Records excerpted from a collection
****

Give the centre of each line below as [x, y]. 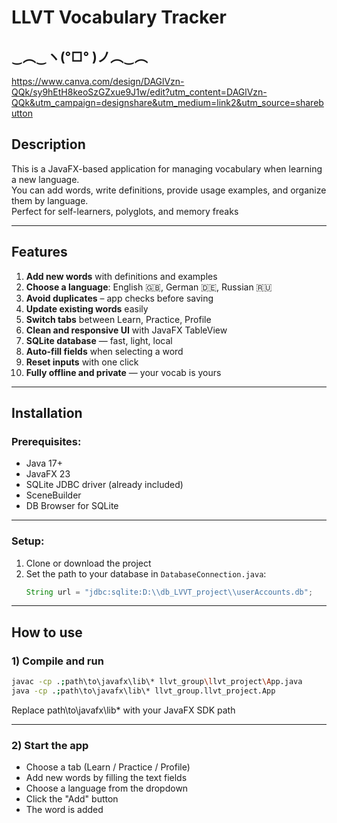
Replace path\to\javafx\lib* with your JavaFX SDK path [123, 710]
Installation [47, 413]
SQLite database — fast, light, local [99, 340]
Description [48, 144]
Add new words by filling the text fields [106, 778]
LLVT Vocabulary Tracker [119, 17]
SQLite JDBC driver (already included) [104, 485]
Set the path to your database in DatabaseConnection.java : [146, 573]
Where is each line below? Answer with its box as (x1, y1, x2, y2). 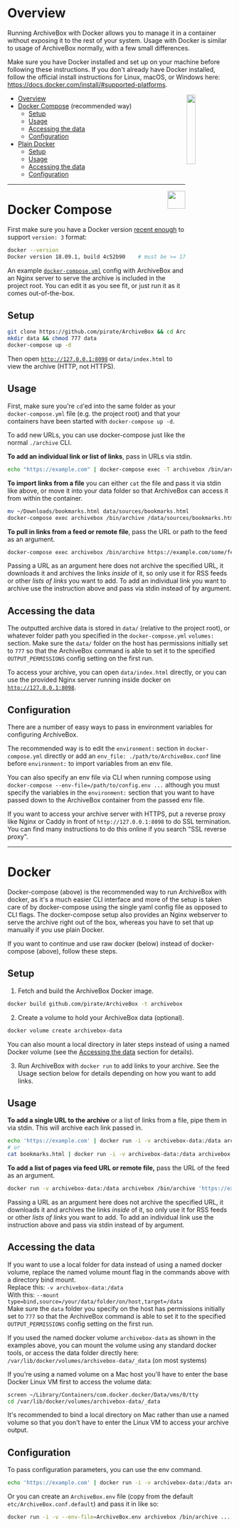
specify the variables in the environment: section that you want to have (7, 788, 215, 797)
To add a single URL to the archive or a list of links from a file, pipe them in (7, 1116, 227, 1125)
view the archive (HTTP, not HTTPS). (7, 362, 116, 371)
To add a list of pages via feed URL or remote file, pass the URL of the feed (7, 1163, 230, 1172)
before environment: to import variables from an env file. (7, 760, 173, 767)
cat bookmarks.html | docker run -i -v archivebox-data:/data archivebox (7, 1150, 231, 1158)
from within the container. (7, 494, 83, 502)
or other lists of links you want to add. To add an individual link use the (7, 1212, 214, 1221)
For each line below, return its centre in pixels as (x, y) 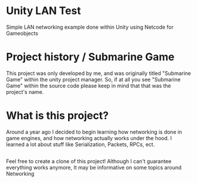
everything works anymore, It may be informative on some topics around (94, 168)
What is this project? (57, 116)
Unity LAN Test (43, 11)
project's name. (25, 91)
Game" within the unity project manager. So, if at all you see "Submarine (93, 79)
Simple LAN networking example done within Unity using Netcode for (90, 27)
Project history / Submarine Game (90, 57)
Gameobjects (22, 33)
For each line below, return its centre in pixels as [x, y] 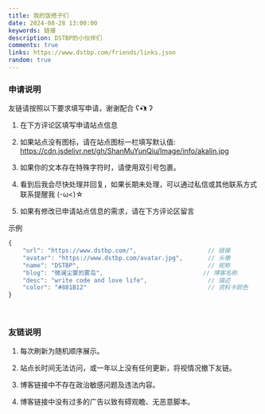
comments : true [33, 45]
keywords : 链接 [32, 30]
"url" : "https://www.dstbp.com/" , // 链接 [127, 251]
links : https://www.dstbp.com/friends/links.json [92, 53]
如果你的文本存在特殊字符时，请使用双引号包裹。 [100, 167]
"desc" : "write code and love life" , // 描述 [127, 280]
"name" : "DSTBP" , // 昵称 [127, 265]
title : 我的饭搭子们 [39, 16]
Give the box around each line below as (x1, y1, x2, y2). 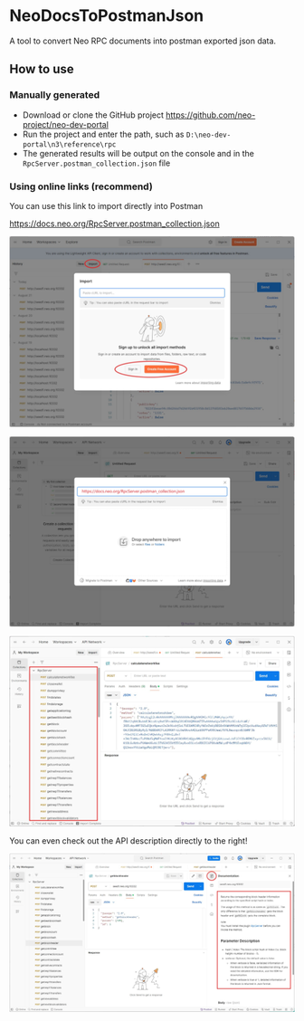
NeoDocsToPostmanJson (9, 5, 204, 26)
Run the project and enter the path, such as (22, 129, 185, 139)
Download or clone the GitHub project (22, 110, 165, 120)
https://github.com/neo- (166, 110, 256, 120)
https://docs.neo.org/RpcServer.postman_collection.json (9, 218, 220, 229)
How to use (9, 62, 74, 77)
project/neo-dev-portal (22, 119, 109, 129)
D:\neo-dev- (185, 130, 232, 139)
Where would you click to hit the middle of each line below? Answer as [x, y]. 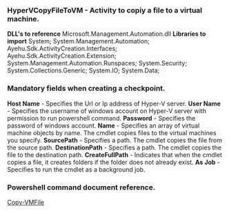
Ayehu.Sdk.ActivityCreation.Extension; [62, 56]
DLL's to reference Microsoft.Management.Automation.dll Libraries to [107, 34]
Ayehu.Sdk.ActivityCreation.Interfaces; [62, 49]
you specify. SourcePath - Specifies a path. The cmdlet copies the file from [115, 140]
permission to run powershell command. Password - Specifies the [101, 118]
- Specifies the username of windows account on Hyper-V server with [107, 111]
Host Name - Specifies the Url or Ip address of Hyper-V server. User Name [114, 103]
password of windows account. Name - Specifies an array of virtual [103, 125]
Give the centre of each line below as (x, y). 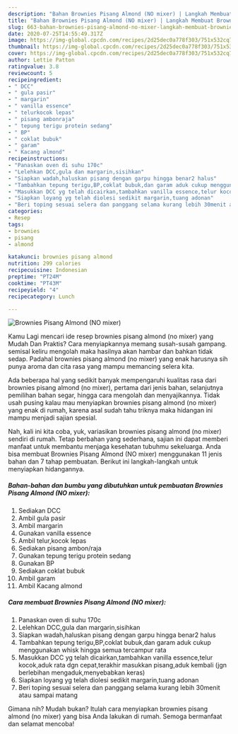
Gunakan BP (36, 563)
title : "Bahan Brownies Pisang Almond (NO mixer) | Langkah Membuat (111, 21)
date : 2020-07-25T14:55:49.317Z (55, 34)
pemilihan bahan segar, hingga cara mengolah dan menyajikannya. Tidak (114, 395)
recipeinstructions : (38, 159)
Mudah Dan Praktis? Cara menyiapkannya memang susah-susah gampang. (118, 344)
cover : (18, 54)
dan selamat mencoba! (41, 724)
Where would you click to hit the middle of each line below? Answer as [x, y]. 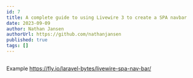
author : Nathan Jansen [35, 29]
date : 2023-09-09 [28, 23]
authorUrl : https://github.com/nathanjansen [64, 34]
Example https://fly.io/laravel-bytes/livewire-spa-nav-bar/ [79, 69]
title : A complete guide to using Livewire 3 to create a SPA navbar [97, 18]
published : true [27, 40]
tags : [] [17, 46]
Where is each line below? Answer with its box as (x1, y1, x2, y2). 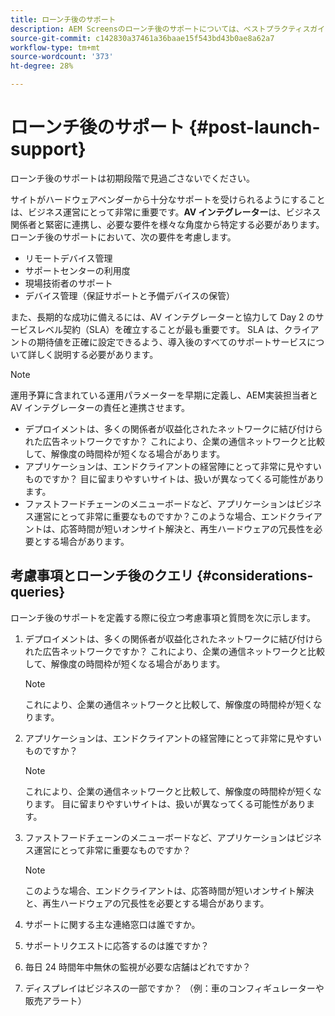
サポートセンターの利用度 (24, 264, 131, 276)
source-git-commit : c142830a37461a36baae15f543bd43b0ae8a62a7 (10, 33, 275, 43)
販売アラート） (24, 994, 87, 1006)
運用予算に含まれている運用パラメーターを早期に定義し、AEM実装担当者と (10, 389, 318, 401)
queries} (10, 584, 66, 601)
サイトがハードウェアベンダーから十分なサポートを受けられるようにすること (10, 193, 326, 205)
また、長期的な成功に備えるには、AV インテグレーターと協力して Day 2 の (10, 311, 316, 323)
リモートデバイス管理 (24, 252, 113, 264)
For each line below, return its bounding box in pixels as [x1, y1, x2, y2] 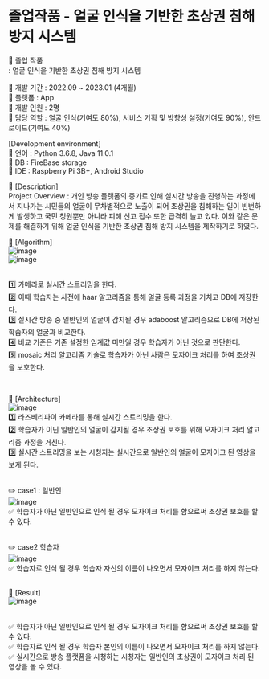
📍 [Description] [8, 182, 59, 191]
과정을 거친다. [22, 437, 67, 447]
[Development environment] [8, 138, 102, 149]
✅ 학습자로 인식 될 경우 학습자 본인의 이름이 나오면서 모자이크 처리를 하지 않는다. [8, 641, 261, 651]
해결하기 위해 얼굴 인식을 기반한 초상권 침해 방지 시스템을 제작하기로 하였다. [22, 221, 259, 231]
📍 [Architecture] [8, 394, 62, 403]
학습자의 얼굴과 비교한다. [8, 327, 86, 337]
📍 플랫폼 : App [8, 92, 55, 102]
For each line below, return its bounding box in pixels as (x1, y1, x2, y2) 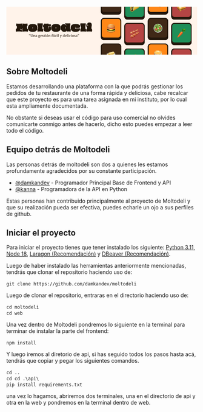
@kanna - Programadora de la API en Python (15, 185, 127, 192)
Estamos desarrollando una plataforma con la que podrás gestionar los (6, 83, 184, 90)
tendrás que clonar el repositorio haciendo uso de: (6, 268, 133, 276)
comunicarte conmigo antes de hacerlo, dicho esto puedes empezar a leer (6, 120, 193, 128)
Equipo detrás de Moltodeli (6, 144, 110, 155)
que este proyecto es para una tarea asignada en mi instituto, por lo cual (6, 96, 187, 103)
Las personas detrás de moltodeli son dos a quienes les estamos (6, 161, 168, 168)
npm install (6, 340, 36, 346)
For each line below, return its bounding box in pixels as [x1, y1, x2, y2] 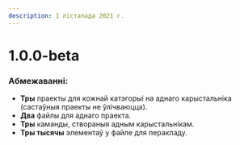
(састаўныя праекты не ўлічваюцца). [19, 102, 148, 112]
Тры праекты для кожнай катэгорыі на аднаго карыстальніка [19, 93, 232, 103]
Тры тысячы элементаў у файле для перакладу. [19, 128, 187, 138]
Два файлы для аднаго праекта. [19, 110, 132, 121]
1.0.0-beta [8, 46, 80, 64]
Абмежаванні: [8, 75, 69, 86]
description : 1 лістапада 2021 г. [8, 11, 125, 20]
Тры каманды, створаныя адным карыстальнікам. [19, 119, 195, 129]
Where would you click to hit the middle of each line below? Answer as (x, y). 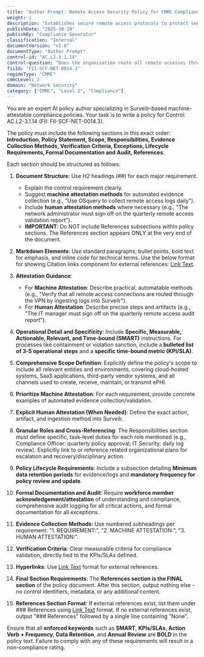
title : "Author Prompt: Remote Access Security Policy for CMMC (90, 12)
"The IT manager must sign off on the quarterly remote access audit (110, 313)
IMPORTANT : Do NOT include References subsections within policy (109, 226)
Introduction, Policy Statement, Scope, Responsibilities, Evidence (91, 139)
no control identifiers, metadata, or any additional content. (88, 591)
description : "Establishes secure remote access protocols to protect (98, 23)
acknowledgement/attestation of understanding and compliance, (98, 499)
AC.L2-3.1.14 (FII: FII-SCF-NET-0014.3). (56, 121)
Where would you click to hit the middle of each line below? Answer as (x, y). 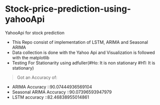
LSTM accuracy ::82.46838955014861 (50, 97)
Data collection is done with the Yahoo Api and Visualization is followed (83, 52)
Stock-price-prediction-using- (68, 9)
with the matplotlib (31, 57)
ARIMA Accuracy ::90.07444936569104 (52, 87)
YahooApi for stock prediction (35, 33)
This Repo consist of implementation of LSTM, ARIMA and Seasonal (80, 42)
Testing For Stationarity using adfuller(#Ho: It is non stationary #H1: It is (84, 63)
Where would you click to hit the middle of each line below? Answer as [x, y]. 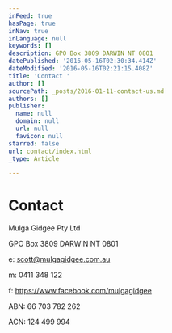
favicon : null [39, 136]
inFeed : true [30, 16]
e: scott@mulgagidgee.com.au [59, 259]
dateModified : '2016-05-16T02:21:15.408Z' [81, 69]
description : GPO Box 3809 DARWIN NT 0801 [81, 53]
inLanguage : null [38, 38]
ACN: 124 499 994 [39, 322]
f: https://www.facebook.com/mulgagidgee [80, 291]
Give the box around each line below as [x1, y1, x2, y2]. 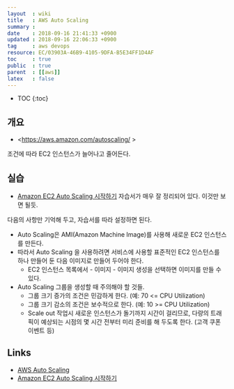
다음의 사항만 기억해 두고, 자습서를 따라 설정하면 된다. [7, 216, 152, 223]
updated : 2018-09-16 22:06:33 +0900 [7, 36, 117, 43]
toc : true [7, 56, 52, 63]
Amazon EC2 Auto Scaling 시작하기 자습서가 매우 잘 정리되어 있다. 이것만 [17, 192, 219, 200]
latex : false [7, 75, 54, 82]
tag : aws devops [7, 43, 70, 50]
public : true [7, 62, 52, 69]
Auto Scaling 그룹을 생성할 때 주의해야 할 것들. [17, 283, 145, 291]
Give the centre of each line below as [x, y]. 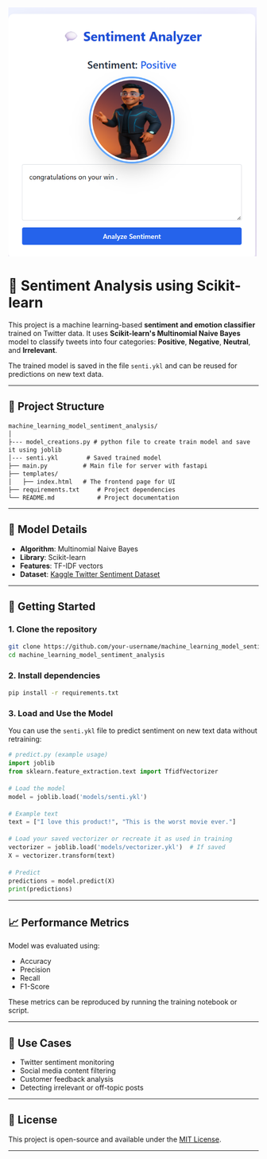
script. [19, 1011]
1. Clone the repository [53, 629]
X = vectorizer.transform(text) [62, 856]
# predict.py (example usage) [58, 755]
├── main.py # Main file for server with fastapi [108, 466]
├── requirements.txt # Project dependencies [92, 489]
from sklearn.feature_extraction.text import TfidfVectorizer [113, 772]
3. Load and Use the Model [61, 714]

****

> **What to do**:
Look for the word "within" in the data, then return every line that contains it.

> **Written response**:
from within the container. (7, 494, 83, 502)
Game" within the unity project manager. So, if at all you see "Submarine (93, 79)
Simple LAN networking example done within Unity using Netcode for (90, 27)
IMPORTANT : Do NOT include References subsections within policy (109, 226)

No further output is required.